Researchers look for people who fit a certain description, called eligibility criteria. Some examples of these criteria are a person's general health condition or prior treatments.

Eligibility Criteria

Ages Eligible for Study

  • Adult
  • Older Adult

Accepts Healthy Volunteers

No

Description

Inclusion Criteria:

  • physician-diagnosed type 2 diabetes, with peripheral neuropathy (defined by Michigan Neuropathy Screening Instrument questionnaire score of 5 or greater) the ability to walk independently for 20 m (97).
  • Having score between 46 to 52 (out of a total of 56 points) on the BBS

Exclusion Criteria:

  • fracture of the lower limb within the 6 months before the study
  • diabetic ulcer, infection or partial amputation in feet
  • disease or functional impairment of auditory, vestibular system
  • Dementia or inability to give consistent information
  • History of surgical procedure at the knee, ankle, or hip or indication of surgery throughout the intervention period malignancy, other neurological or orthopedic impairments (such as stroke, poliomyelitis, rheumatoid arthritis, prosthesis, or severe osteoarthritis), major vascular complications (venous or arterial ulcers), severe retinopathy, or severe nephropathy that causes edema or needs hemodialysis

Study Plan

This section provides details of the study plan, including how the study is designed and what the study is measuring.

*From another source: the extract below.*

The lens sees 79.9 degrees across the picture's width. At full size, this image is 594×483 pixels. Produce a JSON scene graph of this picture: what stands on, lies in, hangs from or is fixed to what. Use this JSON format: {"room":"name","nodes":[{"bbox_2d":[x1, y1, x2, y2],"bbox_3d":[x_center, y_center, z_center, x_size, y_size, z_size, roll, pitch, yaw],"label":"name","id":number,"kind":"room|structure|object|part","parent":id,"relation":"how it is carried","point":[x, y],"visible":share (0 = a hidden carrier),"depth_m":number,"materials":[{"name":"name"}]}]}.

How is the study designed?

Design Details

  • Primary Purpose: Treatment
  • Allocation: Randomized
  • Interventional Model: Parallel Assignment
  • Masking: Double

Arms and Interventions

Participant Group / Arm
Intervention / Treatment
Active Comparator: Otago program
Participants performed a combination of warm-up, strengthening, balance, and aerobic exercises at home.

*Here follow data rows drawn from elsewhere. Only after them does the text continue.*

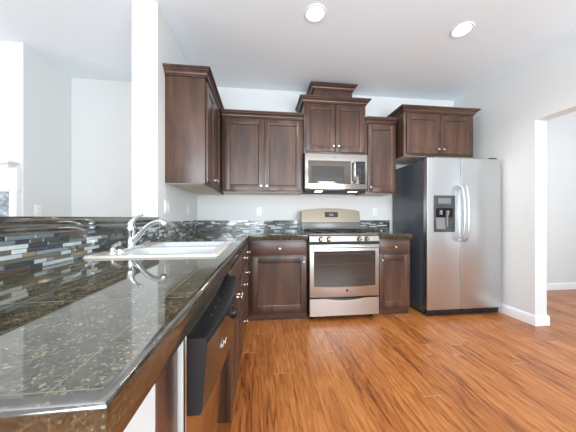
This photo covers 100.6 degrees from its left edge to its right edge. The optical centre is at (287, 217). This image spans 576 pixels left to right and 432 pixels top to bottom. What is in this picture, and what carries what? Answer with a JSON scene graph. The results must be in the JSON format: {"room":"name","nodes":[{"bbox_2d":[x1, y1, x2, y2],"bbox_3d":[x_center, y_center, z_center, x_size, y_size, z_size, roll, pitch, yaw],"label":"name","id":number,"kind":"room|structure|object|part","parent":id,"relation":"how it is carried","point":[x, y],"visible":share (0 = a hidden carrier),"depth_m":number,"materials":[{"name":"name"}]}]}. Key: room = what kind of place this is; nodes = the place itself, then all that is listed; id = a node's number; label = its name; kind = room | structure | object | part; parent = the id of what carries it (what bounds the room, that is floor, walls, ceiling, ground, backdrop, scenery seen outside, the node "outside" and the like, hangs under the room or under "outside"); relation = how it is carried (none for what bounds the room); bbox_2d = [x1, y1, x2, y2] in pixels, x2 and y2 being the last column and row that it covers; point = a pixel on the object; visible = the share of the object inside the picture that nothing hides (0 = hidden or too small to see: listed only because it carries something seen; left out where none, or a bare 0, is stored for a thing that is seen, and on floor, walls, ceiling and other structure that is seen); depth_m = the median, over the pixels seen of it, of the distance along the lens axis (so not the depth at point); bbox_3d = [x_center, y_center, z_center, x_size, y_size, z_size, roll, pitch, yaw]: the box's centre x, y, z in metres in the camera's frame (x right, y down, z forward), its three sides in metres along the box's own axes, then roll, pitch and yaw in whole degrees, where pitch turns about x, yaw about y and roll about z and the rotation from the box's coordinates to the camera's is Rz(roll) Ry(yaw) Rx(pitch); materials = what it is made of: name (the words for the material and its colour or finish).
{"room":"kitchen","nodes":[
{"label":"kitchen","id":0,"kind":"room"},
{"bbox_2d":[0,41,70,216],"bbox_3d":[-4.078,-0.293,2.410,3.040,2.770,0.586,0,0,-7],"label":"wall","id":1,"kind":"structure","parent":0,"point":[35,94],"depth_m":2.43,"materials":[{"name":"white paint"}]},
{"bbox_2d":[34,205,40,215],"bbox_3d":[-2.546,-0.073,2.437,0.008,0.116,0.072,0,0,-7],"label":"wall outlet","id":2,"kind":"object","parent":1,"relation":"attached to","point":[37,208],"visible":0.84,"depth_m":2.43,"materials":[{"name":"white plastic"}]},
{"bbox_2d":[2,0,196,275],"bbox_3d":[-1.086,-0.293,1.637,0.190,2.770,2.800,0,0,-7],"label":"wall","id":3,"kind":"structure","parent":0,"point":[154,44],"depth_m":1.86,"materials":[{"name":"white paint"}]},
{"bbox_2d":[0,225,158,275],"bbox_3d":[-0.913,0.118,1.022,0.012,0.120,1.700,0,0,-7],"label":"backsplash","id":4,"kind":"structure","parent":3,"relation":"attached to","point":[18,253],"depth_m":0.92,"materials":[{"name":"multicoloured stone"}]},
{"bbox_2d":[0,216,158,236],"bbox_3d":[-1.030,0.026,1.008,0.248,0.062,1.697,0,0,-7],"label":"bar ledge","id":5,"kind":"object","parent":3,"relation":"on","point":[25,225],"visible":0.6,"depth_m":0.93,"materials":[{"name":"stone"}]},
{"bbox_2d":[164,200,169,213],"bbox_3d":[-1.031,-0.093,2.046,0.010,0.116,0.118,0,0,-7],"label":"light switch","id":6,"kind":"object","parent":3,"relation":"attached to","point":[166,202],"visible":1,"depth_m":2.03,"materials":[{"name":"white plastic"}]},
{"bbox_2d":[159,220,197,239],"bbox_3d":[-1.077,0.106,2.454,0.012,0.144,1.178,0,0,-7],"label":"backsplash","id":7,"kind":"structure","parent":3,"relation":"attached to","point":[174,228],"depth_m":2.27,"materials":[{"name":"tile"}]},
{"bbox_2d":[162,63,223,194],"bbox_3d":[-0.899,-0.776,2.516,0.378,0.974,1.090,0,0,-7],"label":"upper cabinet","id":8,"kind":"object","parent":3,"relation":"attached to","point":[193,102],"visible":1,"depth_m":2.03,"materials":[{"name":"brown wood"}]},
{"bbox_3d":[-0.899,-1.230,2.516,0.378,0.067,1.090,0,0,-7],"label":"crown molding","id":9,"kind":"part","parent":8,"relation":"part of","materials":[{"name":"brown wood"}]},
{"bbox_3d":[-0.718,-0.740,2.218,0.020,0.853,0.310,0,0,-7],"label":"door","id":10,"kind":"part","parent":8,"relation":"part of","materials":[{"name":"brown wood"}]},
{"bbox_3d":[-0.755,-0.740,2.543,0.020,0.853,0.315,0,0,-7],"label":"door","id":11,"kind":"part","parent":8,"relation":"part of","materials":[{"name":"brown wood"}]},
{"bbox_2d":[123,384,154,431],"bbox_3d":[-0.536,0.664,0.346,0.610,0.855,0.108,0,0,-7],"label":"wall","id":12,"kind":"structure","parent":0,"point":[143,420],"depth_m":0.39,"materials":[{"name":"white paint"}]},
{"bbox_2d":[0,0,575,100],"bbox_3d":[0.144,-1.728,0.520,11.200,0.100,5.500,0,0,-7],"label":"ceiling","id":13,"kind":"structure","parent":0,"point":[387,48],"depth_m":2.21,"materials":[{"name":"white paint"}]},
{"bbox_2d":[304,4,325,22],"bbox_3d":[0.224,-1.674,1.963,0.180,0.008,0.180,0,0,-7],"label":"recessed light","id":14,"kind":"object","parent":13,"relation":"in","point":[314,13],"visible":1,"depth_m":1.96,"materials":[{"name":"white"}]},
{"bbox_2d":[450,22,474,37],"bbox_3d":[1.553,-1.674,2.135,0.180,0.008,0.180,0,0,-7],"label":"recessed light","id":15,"kind":"object","parent":13,"relation":"in","point":[462,29],"visible":1,"depth_m":2.13,"materials":[{"name":"white"}]},
{"bbox_2d":[71,78,575,282],"bbox_3d":[-0.164,-0.293,3.212,11.200,2.770,0.120,0,0,-7],"label":"wall","id":16,"kind":"structure","parent":0,"point":[101,110],"depth_m":3.10,"materials":[{"name":"white paint"}]},
{"bbox_2d":[198,220,298,231],"bbox_3d":[-0.496,0.106,3.107,1.288,0.144,0.012,0,0,-7],"label":"backsplash","id":17,"kind":"structure","parent":16,"relation":"attached to","point":[203,225],"depth_m":3.10,"materials":[{"name":"tile"}]},
{"bbox_2d":[256,207,261,215],"bbox_3d":[-0.379,-0.080,3.123,0.072,0.116,0.008,0,0,-7],"label":"wall outlet","id":18,"kind":"object","parent":16,"relation":"attached to","point":[258,209],"visible":1,"depth_m":3.12,"materials":[{"name":"white plastic"}]},
{"bbox_2d":[221,109,303,194],"bbox_3d":[-0.307,-0.765,2.944,0.950,0.932,0.378,0,0,-7],"label":"upper cabinet","id":19,"kind":"object","parent":16,"relation":"attached to","point":[262,151],"visible":1,"depth_m":2.79,"materials":[{"name":"brown wood"}]},
{"bbox_3d":[-0.505,-0.734,2.774,0.447,0.825,0.020,0,0,-7],"label":"door","id":20,"kind":"part","parent":19,"relation":"part of","materials":[{"name":"brown wood"}]},
{"bbox_3d":[-0.307,-1.198,2.944,0.950,0.067,0.378,0,0,-7],"label":"crown molding","id":21,"kind":"part","parent":19,"relation":"part of","materials":[{"name":"brown wood"}]},
{"bbox_3d":[-0.060,-0.734,2.825,0.437,0.825,0.020,0,0,-7],"label":"door","id":22,"kind":"part","parent":19,"relation":"part of","materials":[{"name":"brown wood"}]},
{"bbox_2d":[295,94,371,154],"bbox_3d":[0.550,-1.102,3.032,0.872,0.672,0.398,0,0,-7],"label":"upper cabinet","id":23,"kind":"object","parent":16,"relation":"attached to","point":[331,124],"visible":0.97,"depth_m":2.87,"materials":[{"name":"brown wood"}]},
{"bbox_3d":[0.388,-1.072,2.856,0.358,0.557,0.020,0,0,-7],"label":"door","id":24,"kind":"part","parent":23,"relation":"part of","materials":[{"name":"brown wood"}]},
{"bbox_2d":[306,81,357,96],"bbox_3d":[0.543,-1.535,3.059,0.586,0.192,0.343,0,0,-7],"label":"box","id":25,"kind":"object","parent":23,"relation":"on","point":[315,88],"visible":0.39,"depth_m":2.93,"materials":[{"name":"brown wood"}]},
{"bbox_3d":[0.550,-1.404,3.032,0.872,0.067,0.398,0,0,-7],"label":"crown molding","id":26,"kind":"part","parent":23,"relation":"part of","materials":[{"name":"brown wood"}]},
{"bbox_2d":[301,153,366,194],"bbox_3d":[0.554,-0.537,2.999,0.762,0.452,0.460,0,0,-7],"label":"microwave","id":27,"kind":"object","parent":23,"relation":"attached to","point":[323,173],"visible":0.98,"depth_m":2.82,"materials":[{"name":"grey metal"}]},
{"bbox_3d":[0.490,-0.535,2.809,0.512,0.270,0.005,0,0,-7],"label":"door glass","id":28,"kind":"part","parent":27,"relation":"part of","materials":[{"name":"brown"}]},
{"bbox_3d":[0.785,-0.538,2.821,0.025,0.274,0.053,0,0,-7],"label":"handle","id":29,"kind":"part","parent":27,"relation":"part of","materials":[{"name":"silver metal"}]},
{"bbox_3d":[0.865,-0.535,2.851,0.110,0.270,0.005,0,0,-7],"label":"control panel","id":30,"kind":"part","parent":27,"relation":"part of","materials":[{"name":"black plastic"}]},
{"bbox_3d":[0.749,-1.072,2.897,0.358,0.557,0.020,0,0,-7],"label":"door","id":31,"kind":"part","parent":23,"relation":"part of","materials":[{"name":"brown wood"}]},
{"bbox_2d":[360,220,389,230],"bbox_3d":[1.160,0.106,3.296,0.505,0.144,0.012,0,0,-7],"label":"backsplash","id":32,"kind":"structure","parent":16,"relation":"attached to","point":[376,225],"depth_m":3.30,"materials":[{"name":"tile"}]},
{"bbox_2d":[373,208,377,215],"bbox_3d":[1.207,-0.080,3.304,0.072,0.116,0.008,0,0,-7],"label":"wall outlet","id":33,"kind":"object","parent":16,"relation":"attached to","point":[375,210],"visible":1,"depth_m":3.30,"materials":[{"name":"white plastic"}]},
{"bbox_2d":[355,116,397,195],"bbox_3d":[1.135,-0.765,3.109,0.404,0.932,0.378,0,0,-7],"label":"upper cabinet","id":34,"kind":"object","parent":16,"relation":"attached to","point":[380,132],"visible":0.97,"depth_m":2.96,"materials":[{"name":"brown wood"}]},
{"bbox_3d":[1.157,-0.734,2.964,0.355,0.825,0.020,0,0,-7],"label":"door","id":35,"kind":"part","parent":34,"relation":"part of","materials":[{"name":"brown wood"}]},
{"bbox_3d":[1.135,-1.198,3.109,0.404,0.067,0.378,0,0,-7],"label":"crown molding","id":36,"kind":"part","parent":34,"relation":"part of","materials":[{"name":"brown wood"}]},
{"bbox_2d":[387,104,480,164],"bbox_3d":[1.810,-1.035,3.113,1.021,0.586,0.523,0,0,-7],"label":"upper cabinet","id":37,"kind":"object","parent":16,"relation":"attached to","point":[422,131],"visible":0.95,"depth_m":2.89,"materials":[{"name":"brown wood"}]},
{"bbox_3d":[1.620,-1.002,2.871,0.422,0.468,0.020,0,0,-7],"label":"door","id":38,"kind":"part","parent":37,"relation":"part of","materials":[{"name":"brown wood"}]},
{"bbox_3d":[1.810,-1.294,3.113,1.021,0.067,0.523,0,0,-7],"label":"crown molding","id":39,"kind":"part","parent":37,"relation":"part of","materials":[{"name":"brown wood"}]},
{"bbox_3d":[2.048,-1.002,2.920,0.425,0.468,0.020,0,0,-7],"label":"door","id":40,"kind":"part","parent":37,"relation":"part of","materials":[{"name":"brown wood"}]},
{"bbox_2d":[547,282,575,289],"bbox_3d":[3.924,1.039,3.610,2.787,0.105,0.016,0,0,-7],"label":"baseboard","id":41,"kind":"structure","parent":16,"relation":"attached to","point":[565,285],"depth_m":3.63,"materials":[{"name":"white"}]},
{"bbox_2d":[226,289,575,431],"bbox_3d":[0.144,1.142,0.520,11.200,0.100,5.500,0,0,-7],"label":"floor","id":42,"kind":"structure","parent":0,"point":[413,371],"depth_m":1.68,"materials":[{"name":"laminate"}]},
{"bbox_2d":[0,160,21,215],"bbox_3d":[-3.409,0.285,2.134,1.754,1.614,0.114,0,0,-7],"label":"fireplace","id":43,"kind":"object","parent":42,"relation":"on","point":[10,176],"visible":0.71,"depth_m":2.24,"materials":[{"name":"grey stone"}]},
{"bbox_2d":[0,160,20,167],"bbox_3d":[-3.415,-0.495,2.133,1.742,0.054,0.114,0,0,-7],"label":"mantel shelf","id":44,"kind":"object","parent":43,"relation":"attached to","point":[3,163],"depth_m":2.22,"materials":[{"name":"white"}]},
{"bbox_2d":[155,349,177,431],"bbox_3d":[-0.530,0.664,0.454,0.580,0.855,0.105,0,0,-6],"label":"end panel","id":45,"kind":"object","parent":42,"relation":"on","point":[166,386],"visible":0.02,"depth_m":0.48,"materials":[{"name":"brown wood"}]},
{"bbox_2d":[178,275,236,431],"bbox_3d":[-0.523,0.670,0.814,0.684,0.847,0.600,0,0,-6],"label":"dishwasher","id":46,"kind":"object","parent":42,"relation":"on","point":[202,355],"visible":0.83,"depth_m":0.61,"materials":[{"name":"grey plastic"}]},
{"bbox_2d":[226,253,242,429],"bbox_3d":[-0.589,0.664,1.421,0.632,0.855,0.610,0,0,-6],"label":"base cabinet","id":47,"kind":"object","parent":42,"relation":"on","point":[234,354],"visible":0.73,"depth_m":1.39,"materials":[{"name":"brown wood"}]},
{"bbox_3d":[-0.301,0.702,1.302,0.020,0.580,0.290,0,0,-6],"label":"door","id":48,"kind":"part","parent":47,"relation":"part of","materials":[{"name":"brown wood"}]},
{"bbox_3d":[-0.331,0.702,1.596,0.020,0.580,0.290,0,0,-6],"label":"door","id":49,"kind":"part","parent":47,"relation":"part of","materials":[{"name":"brown wood"}]},
{"bbox_2d":[241,247,247,349],"bbox_3d":[-0.637,0.664,1.905,0.632,0.855,0.358,0,0,-6],"label":"base cabinet","id":50,"kind":"object","parent":42,"relation":"on","point":[244,257],"visible":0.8,"depth_m":1.92,"materials":[{"name":"brown wood"}]},
{"bbox_3d":[-0.364,0.544,1.932,0.020,0.265,0.334,0,0,-6],"label":"drawer","id":51,"kind":"part","parent":50,"relation":"part of","materials":[{"name":"brown wood"}]},
{"bbox_3d":[-0.364,0.325,1.932,0.020,0.143,0.334,0,0,-6],"label":"drawer","id":52,"kind":"part","parent":50,"relation":"part of","materials":[{"name":"brown wood"}]},
{"bbox_3d":[-0.364,0.842,1.932,0.020,0.300,0.334,0,0,-6],"label":"drawer","id":53,"kind":"part","parent":50,"relation":"part of","materials":[{"name":"brown wood"}]},
{"bbox_2d":[245,243,249,324],"bbox_3d":[-0.672,0.664,2.252,0.632,0.855,0.336,0,0,-6],"label":"base cabinet","id":54,"kind":"object","parent":42,"relation":"on","point":[246,246],"visible":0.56,"depth_m":2.33,"materials":[{"name":"brown wood"}]},
{"bbox_3d":[-0.398,0.702,2.268,0.020,0.580,0.288,0,0,-6],"label":"door","id":55,"kind":"part","parent":54,"relation":"part of","materials":[{"name":"brown wood"}]},
{"bbox_2d":[248,240,306,320],"bbox_3d":[-0.139,0.664,2.820,0.636,0.855,0.662,0,0,-7],"label":"base cabinet","id":56,"kind":"object","parent":42,"relation":"on","point":[277,278],"visible":0.95,"depth_m":2.53,"materials":[{"name":"brown wood"}]},
{"bbox_2d":[0,231,307,431],"bbox_3d":[-0.332,0.206,1.666,1.286,0.057,2.886,0,0,-7],"label":"countertop","id":57,"kind":"structure","parent":56,"relation":"on","point":[84,343],"depth_m":0.39,"materials":[{"name":"stone"}]},
{"bbox_2d":[116,214,166,251],"bbox_3d":[-0.771,0.072,1.301,0.216,0.190,0.250,0,0,-7],"label":"kitchen faucet","id":58,"kind":"object","parent":57,"relation":"on","point":[132,239],"visible":0.95,"depth_m":1.28,"materials":[{"name":"silver metal"}]},
{"bbox_3d":[-0.850,0.161,1.292,0.056,0.012,0.250,0,0,-7],"label":"plate","id":59,"kind":"part","parent":58,"relation":"part of","materials":[{"name":"silver metal"}]},
{"bbox_3d":[-0.825,0.009,1.295,0.079,0.065,0.032,0,0,-7],"label":"lever","id":60,"kind":"part","parent":58,"relation":"part of","materials":[{"name":"silver metal"}]},
{"bbox_3d":[-0.756,0.074,1.300,0.186,0.134,0.031,0,0,-4],"label":"spout","id":61,"kind":"part","parent":58,"relation":"part of","materials":[{"name":"silver metal"}]},
{"bbox_2d":[82,241,231,258],"bbox_3d":[-0.647,0.255,1.374,0.582,0.177,0.620,0,0,-7],"label":"sink","id":62,"kind":"object","parent":57,"relation":"in","point":[203,248],"visible":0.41,"depth_m":1.34,"materials":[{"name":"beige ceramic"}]},
{"bbox_2d":[107,241,120,252],"bbox_3d":[-0.834,0.139,1.148,0.057,0.055,0.041,0,0,-7],"label":"sprayer","id":63,"kind":"object","parent":62,"relation":"on","point":[112,249],"visible":1,"depth_m":1.14,"materials":[{"name":"silver metal"}]},
{"bbox_3d":[-0.585,0.255,1.235,0.415,0.177,0.250,0,0,-7],"label":"bowl","id":64,"kind":"part","parent":62,"relation":"part of","materials":[{"name":"white ceramic"}]},
{"bbox_3d":[-0.617,0.255,1.520,0.415,0.177,0.245,0,0,-7],"label":"bowl","id":65,"kind":"part","parent":62,"relation":"part of","materials":[{"name":"white ceramic"}]},
{"bbox_3d":[-0.092,0.325,2.534,0.575,0.143,0.020,0,0,-7],"label":"drawer","id":66,"kind":"part","parent":56,"relation":"part of","materials":[{"name":"brown wood"}]},
{"bbox_3d":[-0.092,0.702,2.534,0.575,0.580,0.020,0,0,-7],"label":"door","id":67,"kind":"part","parent":56,"relation":"part of","materials":[{"name":"brown wood"}]},
{"bbox_2d":[300,208,378,318],"bbox_3d":[0.570,0.486,2.835,0.764,1.212,0.736,0,0,-7],"label":"gas range","id":68,"kind":"object","parent":42,"relation":"on","point":[343,257],"visible":0.94,"depth_m":2.55,"materials":[{"name":"silver metal"}]},
{"bbox_2d":[300,231,377,234],"bbox_3d":[0.565,0.178,2.882,0.764,0.016,0.642,0,0,-7],"label":"cooktop","id":69,"kind":"object","parent":68,"relation":"in","point":[306,232],"depth_m":2.59,"materials":[{"name":"black metal"}]},
{"bbox_3d":[0.602,0.943,2.557,0.756,0.182,0.041,0,0,-7],"label":"storage drawer","id":70,"kind":"part","parent":68,"relation":"part of","materials":[{"name":"silver metal"}]},
{"bbox_3d":[0.602,0.560,2.556,0.756,0.552,0.043,0,0,-7],"label":"oven door","id":71,"kind":"part","parent":68,"relation":"part of","materials":[{"name":"silver metal"}]},
{"bbox_3d":[0.602,0.220,2.554,0.764,0.067,0.049,0,0,-7],"label":"control panel","id":72,"kind":"part","parent":68,"relation":"part of","materials":[{"name":"silver metal"}]},
{"bbox_3d":[0.608,0.300,2.502,0.708,0.024,0.067,0,0,-7],"label":"handle","id":73,"kind":"part","parent":68,"relation":"part of","materials":[{"name":"silver metal"}]},
{"bbox_3d":[0.605,0.535,2.531,0.612,0.310,0.001,0,0,-7],"label":"frame","id":74,"kind":"part","parent":68,"relation":"part of","materials":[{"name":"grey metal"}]},
{"bbox_2d":[375,239,409,314],"bbox_3d":[1.151,0.664,2.967,0.404,0.855,0.662,0,0,-7],"label":"base cabinet","id":75,"kind":"object","parent":42,"relation":"on","point":[394,254],"visible":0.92,"depth_m":2.68,"materials":[{"name":"brown wood"}]},
{"bbox_2d":[371,231,412,238],"bbox_3d":[1.153,0.206,2.968,0.416,0.057,0.636,0,0,-7],"label":"countertop","id":76,"kind":"structure","parent":75,"relation":"on","point":[382,234],"depth_m":2.66,"materials":[{"name":"stone"}]},
{"bbox_3d":[1.189,0.325,2.681,0.355,0.143,0.020,0,0,-7],"label":"drawer","id":77,"kind":"part","parent":75,"relation":"part of","materials":[{"name":"brown wood"}]},
{"bbox_3d":[1.189,0.702,2.681,0.355,0.580,0.020,0,0,-7],"label":"door","id":78,"kind":"part","parent":75,"relation":"part of","materials":[{"name":"brown wood"}]},
{"bbox_2d":[393,156,500,315],"bbox_3d":[1.938,0.204,2.971,0.907,1.776,0.775,0,0,-7],"label":"refrigerator","id":79,"kind":"object","parent":42,"relation":"on","point":[451,207],"visible":0.99,"depth_m":2.68,"materials":[{"name":"grey metal"}]},
{"bbox_3d":[1.720,0.176,2.671,0.407,1.682,0.062,0,0,-7],"label":"door","id":80,"kind":"part","parent":79,"relation":"part of","materials":[{"name":"silver metal"}]},
{"bbox_3d":[1.908,-0.053,2.621,0.025,0.639,0.086,0,0,-7],"label":"handle","id":81,"kind":"part","parent":79,"relation":"part of","materials":[{"name":"silver metal"}]},
{"bbox_3d":[1.960,-0.053,2.627,0.025,0.639,0.086,0,0,-7],"label":"handle","id":82,"kind":"part","parent":79,"relation":"part of","materials":[{"name":"silver metal"}]},
{"bbox_3d":[2.174,0.176,2.723,0.494,1.682,0.062,0,0,-7],"label":"door","id":83,"kind":"part","parent":79,"relation":"part of","materials":[{"name":"silver metal"}]},
{"bbox_2d":[454,28,575,314],"bbox_3d":[2.702,-0.293,1.264,0.136,2.770,4.400,0,0,-7],"label":"wall","id":84,"kind":"structure","parent":0,"point":[516,105],"depth_m":2.53,"materials":[{"name":"white paint"}]},
{"bbox_2d":[498,303,549,325],"bbox_3d":[2.512,1.039,2.928,0.168,0.105,1.032,0,0,-7],"label":"baseboard","id":85,"kind":"structure","parent":84,"relation":"attached to","point":[535,320],"depth_m":2.50,"materials":[{"name":"white"}]}
]}

The program included: 5 Strengthening exercises and 12 balance exercises. 30-40 min, 4x/week for 8 weeks.

Balance Exercises:

Knee bends Backwards walking Walking and turning around Sideways walking Tandem stance (heel toe stance) Tandem walk (heel toe walk) One leg stance Heel walking Toe walk Heel toe walking backwards Sit to stand Stair walking

Strength exercises:

Knee extensor Knee flexor Hip adductor Ankle planter flexors (calf raises) Ankle dorsiflexors (toe raises)

Experimental: BEAT it program
Participants performed moderate-intensity aerobic, resistance, balance, and flexibility exercises, along with education on diabetes self-management. The exercises were designed to be completed at home using minimal equipment or household items

Strengthening exercises Toe spreading Ankle pump Mini wall squats Slow march in standing Knee with pillow press up Bridging Step up and down on stair 1st step Toe curls Stretching Hamstring stretch Dorsiflexors and planter flexors stretch Quads stretch Biceps stretch Triceps stretch Balance exercises Leg front and back swinging Weight shifting front and back Leg sideways Sideway alternate step Tandem stand Alternate heel toe raises Sessions were performed;

  • for 45 to 60 minutes/ day.
  • 4 times per week for 8 weeks

What is the study measuring?

Primary Outcome Measures

Outcome Measure
Measure Description
Time Frame
4 Stage Balance Test
Time Frame: 8th week

The Four Stage Balance Test is a validated measure recommended to evaluate static balance. Four standing positions get progressively harder to maintain.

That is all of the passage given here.